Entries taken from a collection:
Content starts
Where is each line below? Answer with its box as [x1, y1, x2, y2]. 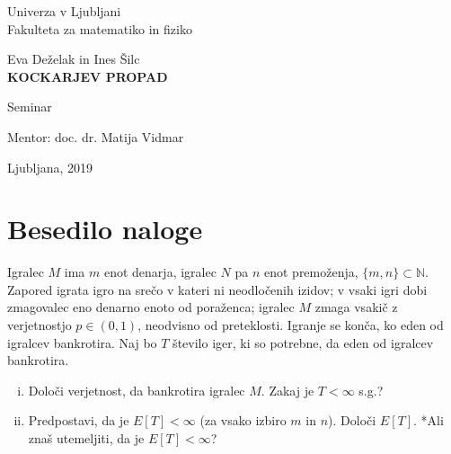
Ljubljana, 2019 [7, 157, 93, 176]
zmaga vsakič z [314, 298, 398, 316]
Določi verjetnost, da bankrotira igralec [28, 380, 245, 399]
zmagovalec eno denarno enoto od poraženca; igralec [7, 298, 295, 316]
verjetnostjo [7, 316, 72, 334]
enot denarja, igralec [103, 263, 217, 281]
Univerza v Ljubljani [7, 2, 121, 20]
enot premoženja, [263, 263, 358, 281]
Content ends
# What to produce:
In the entries above, find lines with "igralec" and copy each.

# Response box:
Določi verjetnost, da bankrotira igralec [28, 380, 245, 399]
zmagovalec eno denarno enoto od poraženca; igralec [7, 298, 295, 316]
enot denarja, igralec [103, 263, 217, 281]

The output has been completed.